Leaders of the 1000 Genomes Project announced today that three firms that have pioneered development of new sequencing technologies have joined the international effort to build the most detailed map to date of human genetic variation as a tool for medical research. The new participants are: 454 Life Sciences/Roche, SOLiDApplied Biosystems and Solexa/Illumina Inc..
The three companies each have agreed to sequence the equivalent of 75 billion DNA bases in the program’s pilot phase, generating the equivalent of 25 human genomes each over the coming year, according to GenomeWeb.
Update: There is a nice piece on this over at the Genetic Future blog
The Genome Reference Consortium (GRC) has recently been formed. The goal of this group is as stated on their website “to correct the small number of regions in the reference that are currently misrepresented, to close as many remaining gaps as possible and to produce alternative assemblies of structurally variant loci when necessary“. GenomeWeb has a bit more background.
From the perspective on our company who designs assembly algorithms, this is of course exciting news. Reference assembly is evidently very dependent on the quality of the reference sequence/genome and any improvements on this side will make our lives easier. An open question is how to represent information such as structural variation? As of now, assembly is performed against a single reference sequence which is clearly too simple a format to describe complex structural variation. We will follow the work of the consortium closely, they have their work cut out for them, with all the new structural variation that is continuously being discovered in the human genome.
To follow up on a previous post, researchers funded by the Human Microbiome Project have now launched the Human Oral Microbiome Database (HOMD). HOMD is intended as a service to researchers that are investigating the role of microbes in human health and disease, with particular emphasis on the oral environment. It is anticipated that the database can serve as a model for the gut, skin, and vaginal databases for the Human Microbiome Project. GenomeWeb has more.
An old Danish proverb says that when then the manger is empty the horses bite each other. This idea has now been put to use by Anthony Sinskey’s research group at MIT and is described in a report by the MIT Technology Review. Sinskey’s group had previously produced the genome sequence of the soil-dwelling bacteria known as Rhodococcus fascians. Looking at the genome, they were surprised to find that this organism, not known for its antibiotic-producing powers, harbored a number of genes involved in the metabolism of antibiotic-like compounds. However, none of these genes seemed to be expressed when the bacteria was grown in the lab. To bring out the worst in the bacteria, the group decided to grow the bacteria in competition with a Streptomyces bacteria. After performing selection experiments, one strain of the Rhodococcus bacteria was shown to excrete a novel antibiotic compound, dubbed rhodostreptomycin, which belongs to the same class of antibiotics as streptomycin, a tuberculosis drug.

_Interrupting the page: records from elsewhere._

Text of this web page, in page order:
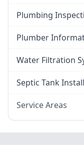
Plumbing
Plumber
Water Filtration
Septic Tank
Service Areas
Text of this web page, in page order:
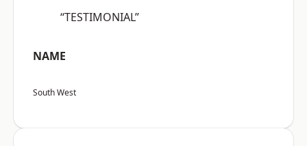
“TESTIMONIAL”
NAME
South West
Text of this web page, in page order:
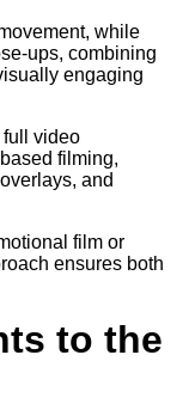
while
ups, combining
engaging
full video
filming,
and
film or
ensures both
to the

The inference of the exact molecular mechanisms responsible for the new compound are still under way, but one fascinating preliminary finding is that the selected Rhodococcus strain seem to have assimilated a large chunk of DNA from the competing Streptomyces strain.
This is a fascinating example of the new picture of bacterial genomics that is emerging as a result of improved sequencing technology - for an introduction, I recommend this review by Raskin et al.
Applied Biosystems have released data to the public from the genome sequencing of a Yoruba Nigerian HapMap sample. In their press release, AB claim that the data were generated using only 7 runs of the SOLiD system and at a total sequencing costs of less than 60.000$.
The data covered the genome 12 fold and paired end information provided a physical coverage of a 100 fold, i.e. the coverage stemming from the inserted but not sequenced part of paired end reads. Millions of SNP’s and a large number of structural variations were identified from the data.
As an amusing aside, AB gave these funny facts about the dataset:
- If all 36 billion bases were spread out at 1 millimeter apart, they would extend 36,000 kilometers, or more than 4,000 times the height of Mt. Everest, which at 8,848 meters above sea level, is the highest mountain on Earth.
- If all 36 billion bases were spread along the Great Wall of China at 1 millimeter apart, this would equate to spanning the 5,000 kilometer wall more than 7 times.
- If a person were to proofread the 36 billion bases in this dataset at one letter per second for 24 hours-per-day, it would take 1,200 years to read the entire data set.
- If each base represented one individual in the world population, the dataset would account for more than 5 times the entire world population of 6.8 billion people.
- This dataset, at 36 billion bases of DNA sequence, is equivalent to 360 times all of the 100 million visible stars in the Earth’s galaxy.